→ **Given data**
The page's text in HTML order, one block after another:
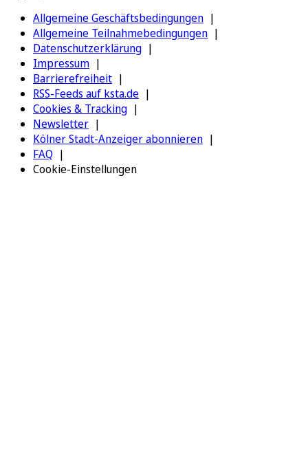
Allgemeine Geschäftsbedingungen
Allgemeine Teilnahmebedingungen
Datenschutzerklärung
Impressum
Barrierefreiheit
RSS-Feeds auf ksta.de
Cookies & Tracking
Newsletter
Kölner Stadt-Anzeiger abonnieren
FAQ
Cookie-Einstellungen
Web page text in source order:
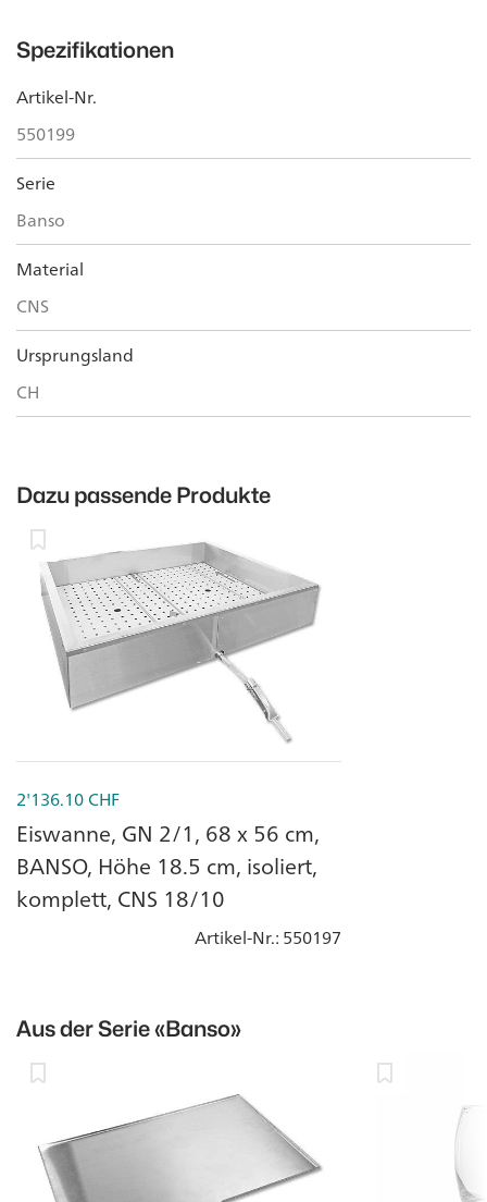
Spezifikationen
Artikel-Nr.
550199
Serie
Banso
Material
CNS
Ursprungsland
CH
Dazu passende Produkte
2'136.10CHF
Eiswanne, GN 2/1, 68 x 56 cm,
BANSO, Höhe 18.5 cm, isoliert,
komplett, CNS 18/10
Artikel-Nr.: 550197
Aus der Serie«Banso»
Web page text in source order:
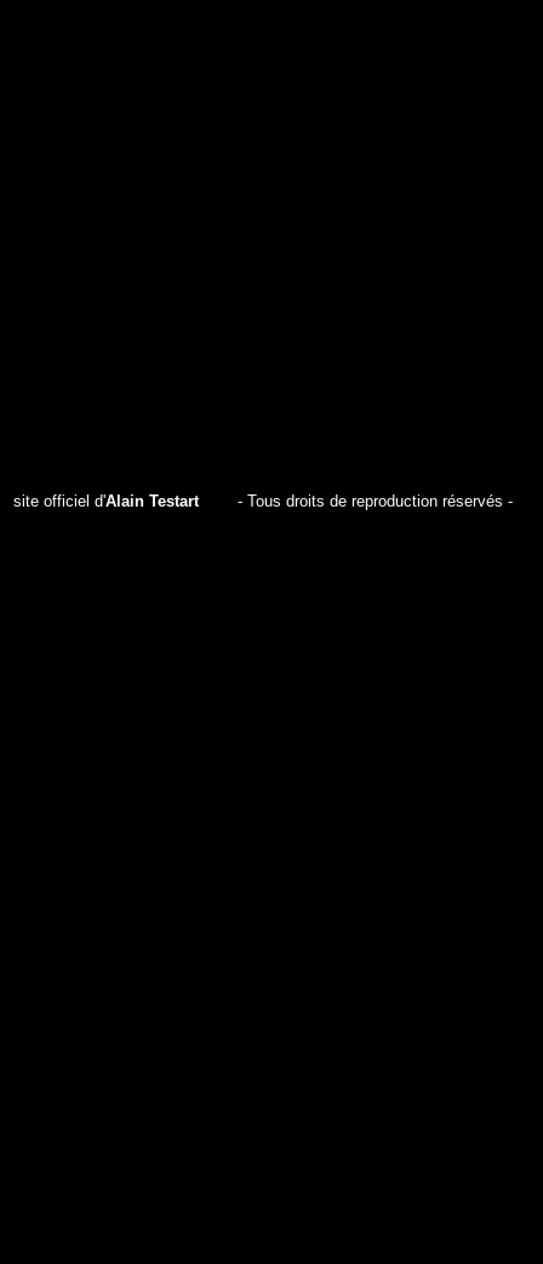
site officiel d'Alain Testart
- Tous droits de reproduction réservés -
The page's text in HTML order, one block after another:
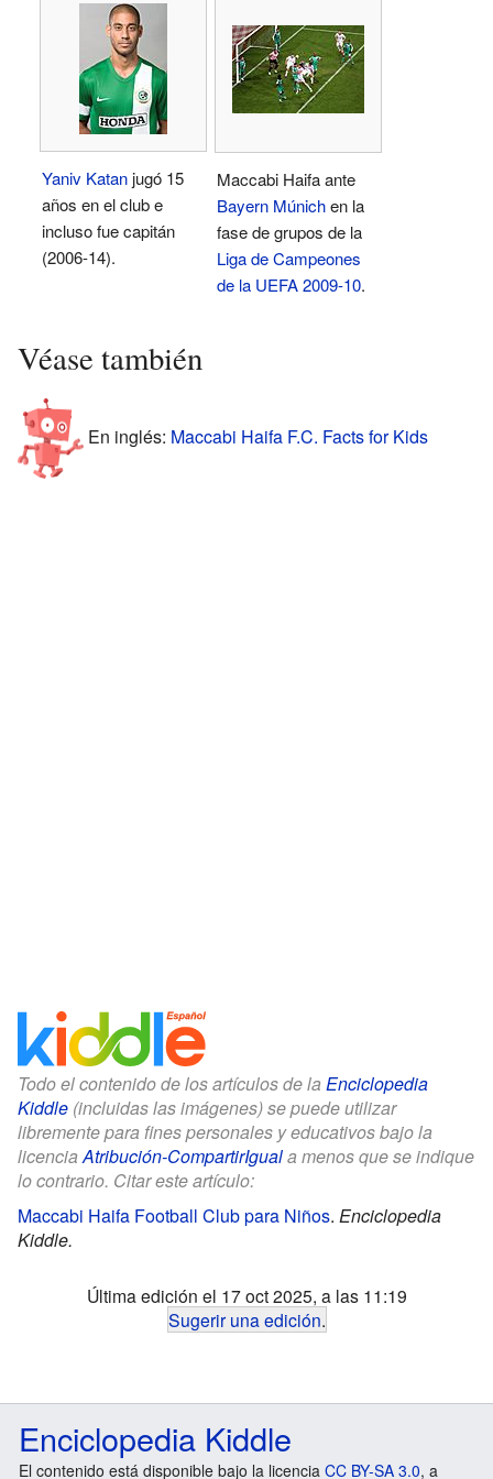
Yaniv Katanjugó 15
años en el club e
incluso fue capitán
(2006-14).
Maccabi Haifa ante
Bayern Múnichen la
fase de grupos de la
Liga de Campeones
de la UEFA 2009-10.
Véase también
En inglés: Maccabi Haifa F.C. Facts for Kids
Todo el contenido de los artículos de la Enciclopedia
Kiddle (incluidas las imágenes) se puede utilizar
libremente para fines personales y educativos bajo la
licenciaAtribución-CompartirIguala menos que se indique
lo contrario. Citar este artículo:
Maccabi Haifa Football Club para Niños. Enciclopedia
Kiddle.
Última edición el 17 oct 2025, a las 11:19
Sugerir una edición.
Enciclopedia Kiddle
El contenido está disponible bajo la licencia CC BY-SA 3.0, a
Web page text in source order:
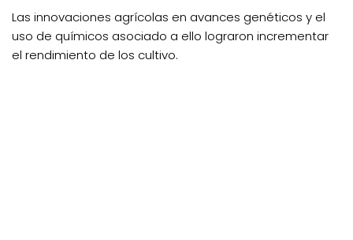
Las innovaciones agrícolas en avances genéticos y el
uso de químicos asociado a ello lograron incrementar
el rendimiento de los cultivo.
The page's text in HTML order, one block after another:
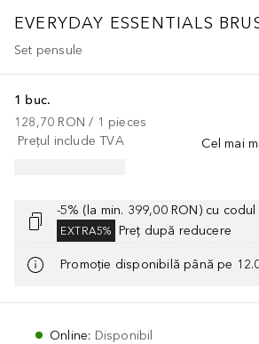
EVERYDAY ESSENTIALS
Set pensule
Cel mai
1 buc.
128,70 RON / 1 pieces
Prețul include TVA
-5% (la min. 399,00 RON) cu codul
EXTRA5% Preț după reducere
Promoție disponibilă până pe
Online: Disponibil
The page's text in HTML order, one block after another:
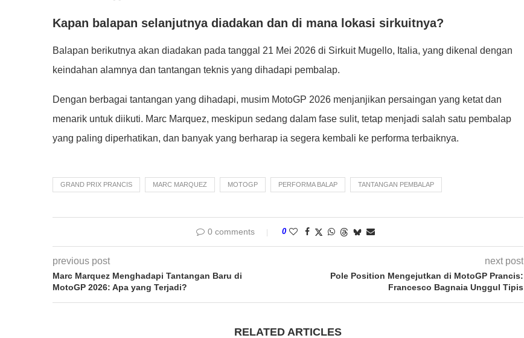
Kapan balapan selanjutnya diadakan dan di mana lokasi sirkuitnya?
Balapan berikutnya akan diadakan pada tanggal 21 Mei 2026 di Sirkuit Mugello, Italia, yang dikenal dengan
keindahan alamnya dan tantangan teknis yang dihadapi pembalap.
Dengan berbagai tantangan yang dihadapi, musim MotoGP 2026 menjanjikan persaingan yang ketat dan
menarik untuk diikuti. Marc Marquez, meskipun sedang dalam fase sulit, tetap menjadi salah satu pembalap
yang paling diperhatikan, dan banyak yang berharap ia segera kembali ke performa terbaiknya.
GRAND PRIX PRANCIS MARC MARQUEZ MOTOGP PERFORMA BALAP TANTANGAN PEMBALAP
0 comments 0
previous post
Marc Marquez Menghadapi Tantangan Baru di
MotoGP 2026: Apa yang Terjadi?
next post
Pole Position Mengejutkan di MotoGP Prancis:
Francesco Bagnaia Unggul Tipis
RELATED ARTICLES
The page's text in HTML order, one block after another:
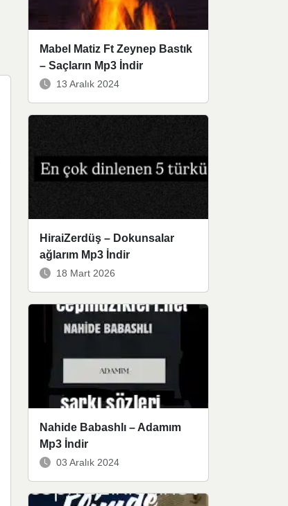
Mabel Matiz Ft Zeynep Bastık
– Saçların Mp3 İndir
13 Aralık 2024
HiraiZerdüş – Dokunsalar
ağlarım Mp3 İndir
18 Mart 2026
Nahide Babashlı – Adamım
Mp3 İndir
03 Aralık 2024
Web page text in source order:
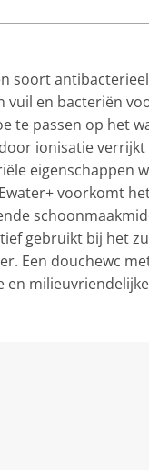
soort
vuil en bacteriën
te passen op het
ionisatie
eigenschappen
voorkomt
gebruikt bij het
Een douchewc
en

→ **Action item**
Wherever the string "yang" appears in the data above, report the whole line.

→ **Solved problem**
Balapan berikutnya akan diadakan pada tanggal 21 Mei 2026 di Sirkuit Mugello, Italia, yang dikenal dengan
keindahan alamnya dan tantangan teknis yang dihadapi pembalap.
Dengan berbagai tantangan yang dihadapi, musim MotoGP 2026 menjanjikan persaingan yang ketat dan
yang paling diperhatikan, dan banyak yang berharap ia segera kembali ke performa terbaiknya.
MotoGP 2026: Apa yang Terjadi?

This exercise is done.